A charge $q$ is moving with velocity $(v)$ parallel to a magnetic field $(B)$. Force on charge $q$ due to magnetic field is-
(A).$qvb$
(B).$\dfrac{qv}{B}$
(C).zero
(D).$\dfrac{Bv}{q}$

Answer 1

When a charge is moving in a magnetic field, a force acts on it which depends on the velocity of the charge, magnetic field and the angle between them. The force is perpendicular to the plane of magnetic field and velocity. Positive and negative charges will have forces with the same magnitude but opposite directions acting on them.

Formulas used:
$\vec{F}=q(\vec{v}\times \vec{B})$
$F=qvB\sin \theta$

Complete answer:
When a charge moves in a magnetic field, the field exerts a force on it. The force acting on charge$q$due to magnetic field $(B)$is given by-
$\vec{F}=q(\vec{v}\times \vec{B})$
$\therefore F=qvB\sin \theta$ --- (1)
Here, $F$is the force acting on the charge
$v$ is the velocity of the charge
$\theta$ is the angle between the direction of magnetic field and motion of the charge
The force vector is the cross product of the field vector and velocity vector. Therefore it is perpendicular to the plane of the motion of charge and magnetic field.
As the charge is moving parallel to the magnetic field so, the angle $\theta$ will be-
$\theta =0$
Substituting the value of $\theta$ in eq (1), we get,
$\begin{aligned} & F=qvB\sin 0 \\\ & \therefore F=0 \\\ \end{aligned}$
Therefore, the force acting on the charge due to the magnetic field is zero as the angle between them is zero.

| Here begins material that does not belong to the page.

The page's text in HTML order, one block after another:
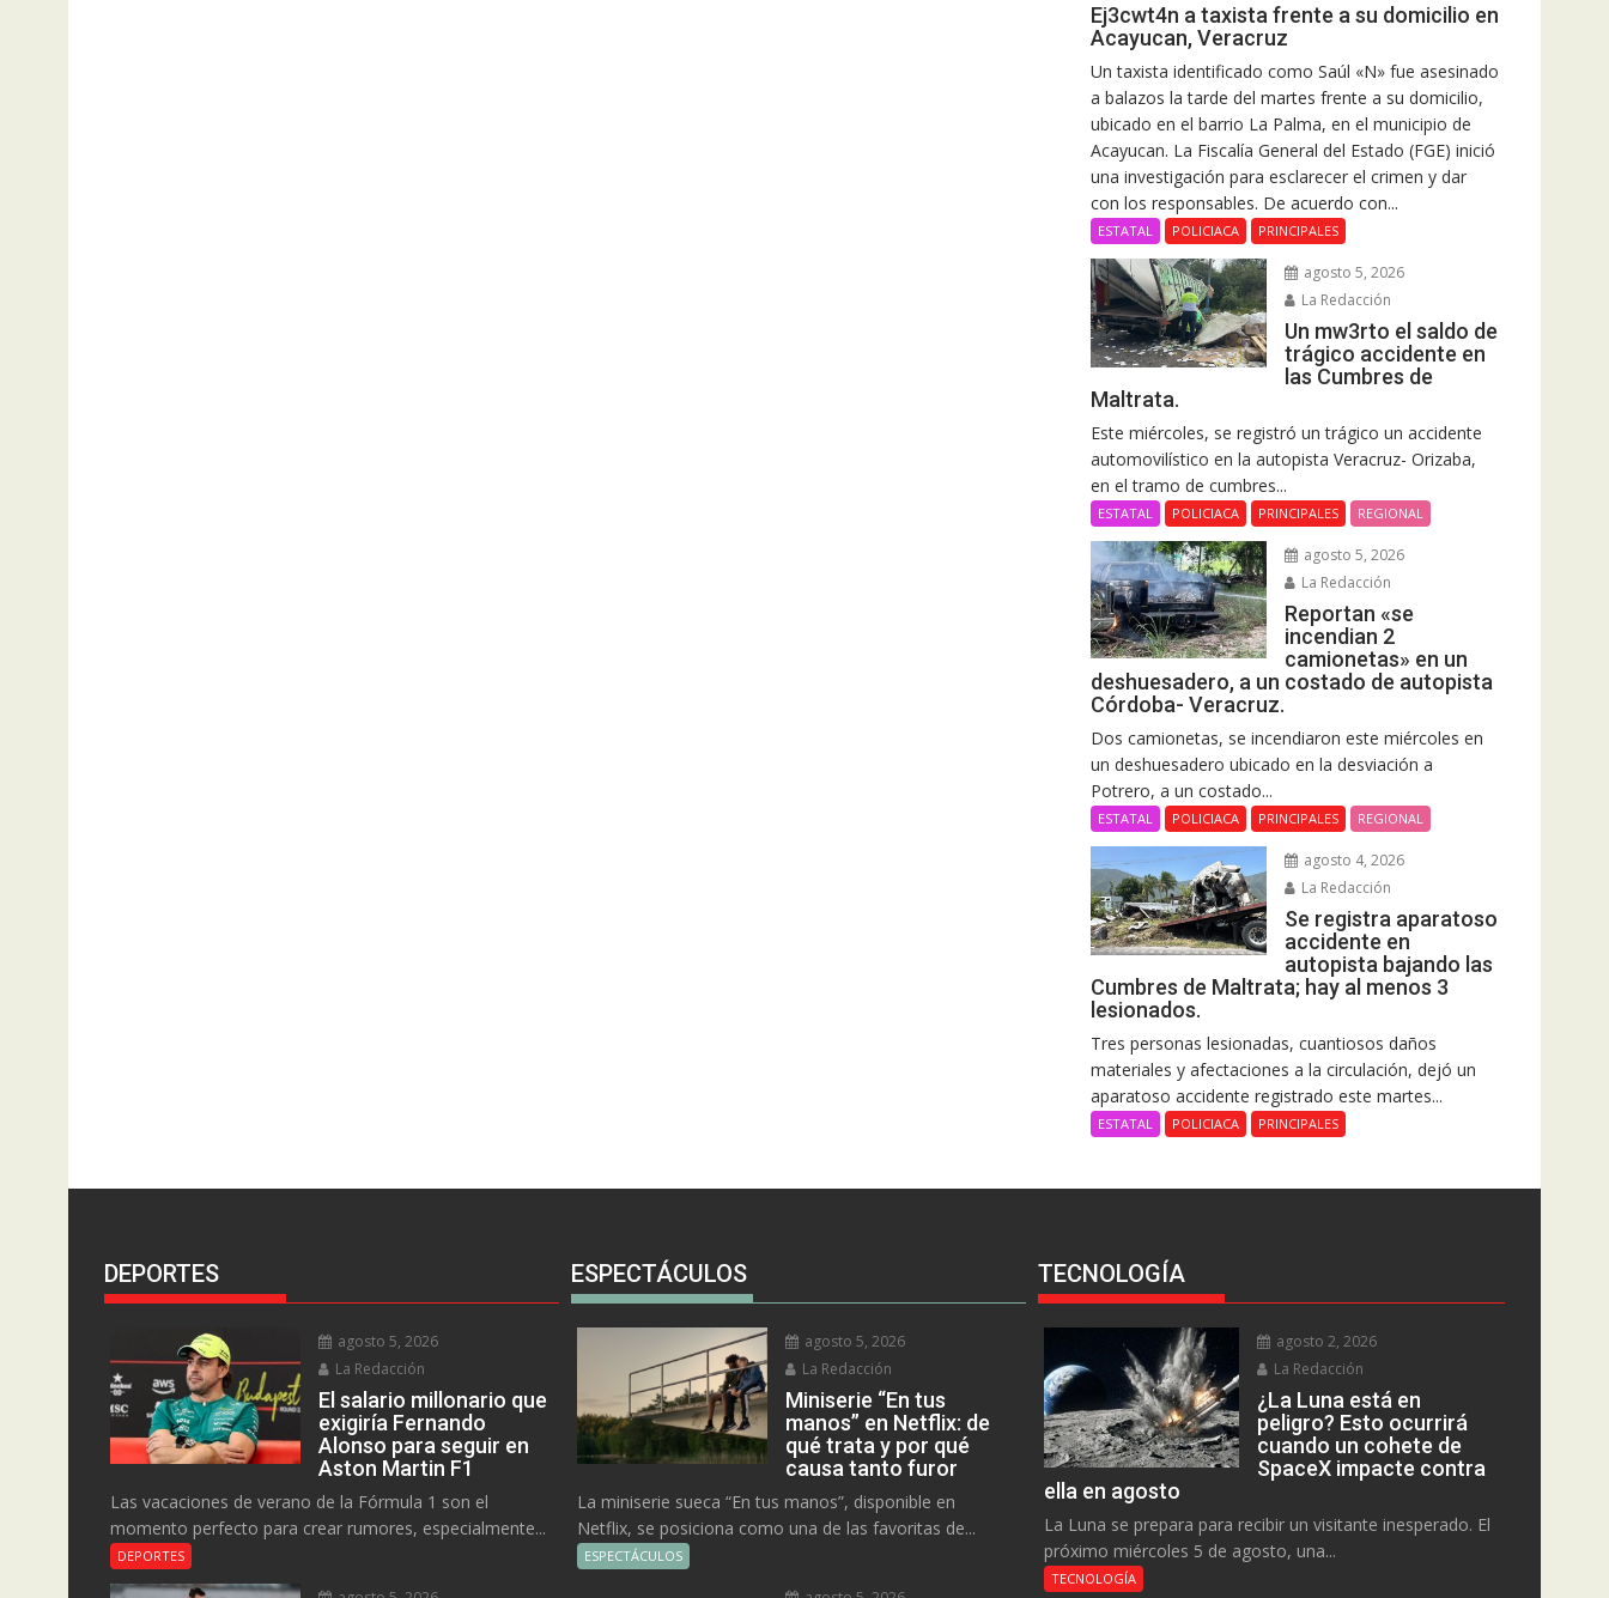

Hence, the correct option is (C).

Note:
The direction of force acting on the charge is given by the right hand rule which states that if you keep your palm wide open with your thumb at right angle to your hand then if your thumb represents the direction of velocity, your fingers represent the magnetic lines of forces, then the direction in which you push your palm is in the direction of force.